I'm writing a code to analyze outliers with KNN, when I make the matrix (70k x 70k)it is too big for my RAM (36GB) so I separated them in 7 matrices of 10k x 10k elements with the next code:

matrices = []
for i in range(7):
    matrices.append(np.zeros([10000, 10000]))

for matrix in matrices:
    for i in range(10000 * matrices.index(matrix), 10000 * (matrices.index(matrix) + 1)):
        for j in range(10000 * matrices.index(matrix), 10000 * (matrices.index(matrix) + 1)):
            distance = mt.sqrt((x[i] - x[j]) ** 2 + (y[i] - y[j]) ** 2)
            matrix[i, j] = round(distance, 3)

but when I run it (of course 25 minutes later) it shows the next error:

ValueError: The truth value of an array with more than one element is ambiguous. Use a.any() or a.all()

In the line for i in range(10000 * matrices.index(matrix), 10000 * (matrices.index(matrix) + 1)): I can´t find anything about this, since I'm not actually asking for the truth value.

(It's for a hw and don't have the time to learn and use pytables)

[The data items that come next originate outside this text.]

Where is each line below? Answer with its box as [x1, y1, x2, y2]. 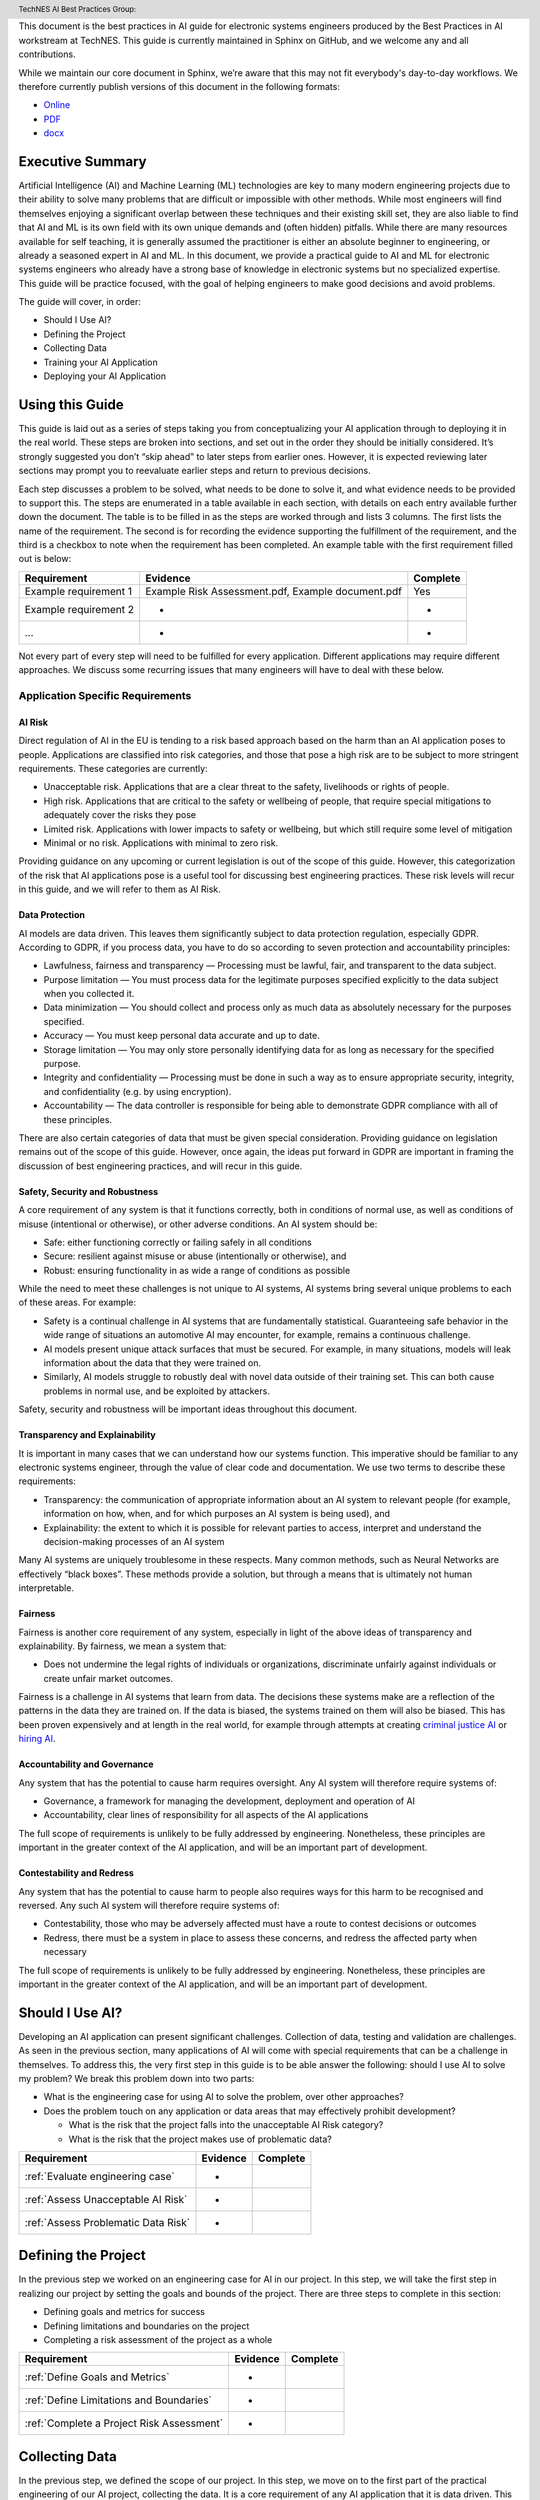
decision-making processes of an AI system [43, 1535, 225, 1547]
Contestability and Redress [18, 1867, 135, 1879]
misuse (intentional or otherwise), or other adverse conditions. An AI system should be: [18, 1218, 378, 1230]
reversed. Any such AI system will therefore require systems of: [18, 1899, 280, 1911]
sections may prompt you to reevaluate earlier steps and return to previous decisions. [18, 465, 372, 477]
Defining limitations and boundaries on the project [43, 2320, 250, 2332]
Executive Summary [18, 153, 147, 170]
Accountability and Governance [18, 1758, 154, 1770]

  • In the end I separated the matrix in 49 smaller matrices and analyzed them separately, not the most optimized method, but worked, Thank for the answers!! – Matias Vidal Jul 18 '20 at 21:50

2 Answers2

0

matrices is a list and matrices.index(matrix) attempts to find the object matrix in that list. Effectively it will compare it against each of the list's elements and check whether if matrix == element: return index. However since matrix is an array this == comparison yields another bool-array which can't be interpreted as a single bool value.

a_guest
  • 34,165
  • 12
  • 64
  • 118
  • So I should make the matrix as a list? But how can I make it full of an element and then replace it? Or I should do a ```for i in range(7)``` instead of rhe index? – Matias Vidal Jul 16 '20 at 23:15
  • @MatiasVidal I'm not sure what you are trying to do with that code. Could you elaborate? – a_guest Jul 16 '20 at 23:27
  • I need a matrix of distances between 70k points so I can compare those to use KNN method and study the outliers of data. – Matias Vidal Jul 16 '20 at 23:39
  • @MatiasVidal So you consider only subsets of 10k points each? That's not the same thing. – a_guest Jul 16 '20 at 23:44
0

Note that you have to divide a 70kx70k matrix into 7x7=49 of 10kx10k matrices. Besides that, did you mean to do this?:

matrices = []
for i in range(7):
    for j in range(7):
        matrices.append(np.zeros([10000, 10000]))
    
for i in range(70000):
    for j in range(70000):
        distance = mt.sqrt((x[i] - x[j]) ** 2 + (y[i] - y[j]) ** 2)
        matrices[7*i//10000+j//10000][i%10000, j%10000] = round(distance, 3)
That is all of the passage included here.